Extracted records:
***

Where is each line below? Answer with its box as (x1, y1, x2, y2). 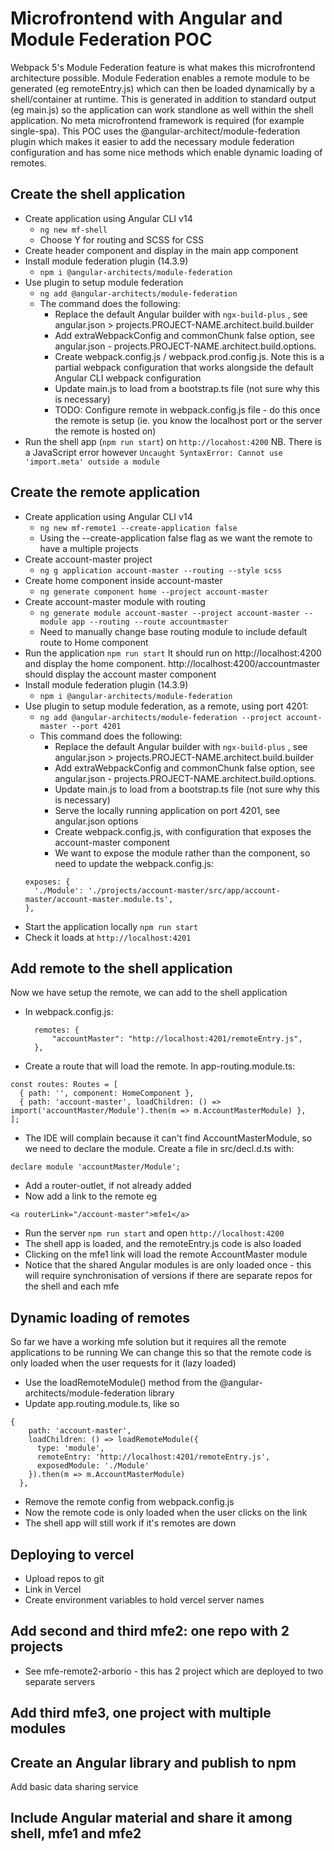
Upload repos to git (24, 1573, 105, 1584)
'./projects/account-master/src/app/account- (88, 885, 281, 896)
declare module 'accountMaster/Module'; (10, 1162, 182, 1172)
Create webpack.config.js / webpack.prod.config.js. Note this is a (54, 350, 325, 362)
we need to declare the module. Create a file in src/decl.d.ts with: (24, 1143, 295, 1155)
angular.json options (54, 815, 139, 827)
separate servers (24, 1675, 96, 1687)
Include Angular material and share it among (10, 1810, 293, 1827)
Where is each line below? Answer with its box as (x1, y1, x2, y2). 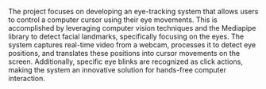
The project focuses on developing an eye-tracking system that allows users (8, 7, 259, 16)
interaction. (8, 74, 46, 83)
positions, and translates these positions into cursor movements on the (8, 49, 241, 57)
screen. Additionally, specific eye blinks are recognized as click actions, (8, 57, 244, 66)
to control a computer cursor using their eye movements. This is (8, 15, 218, 24)
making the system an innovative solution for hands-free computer (8, 65, 226, 74)
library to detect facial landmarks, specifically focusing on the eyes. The (8, 32, 245, 41)
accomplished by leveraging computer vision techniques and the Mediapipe (8, 24, 256, 32)
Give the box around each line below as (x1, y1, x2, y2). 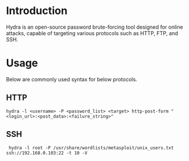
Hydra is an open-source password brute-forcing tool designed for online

***

• [Action item]:
If a line in the entries above contains "Create", report it.

• [Written solution]:
Create webpack.config.js / webpack.prod.config.js. Note this is a (54, 350, 325, 362)
we need to declare the module. Create a file in src/decl.d.ts with: (24, 1143, 295, 1155)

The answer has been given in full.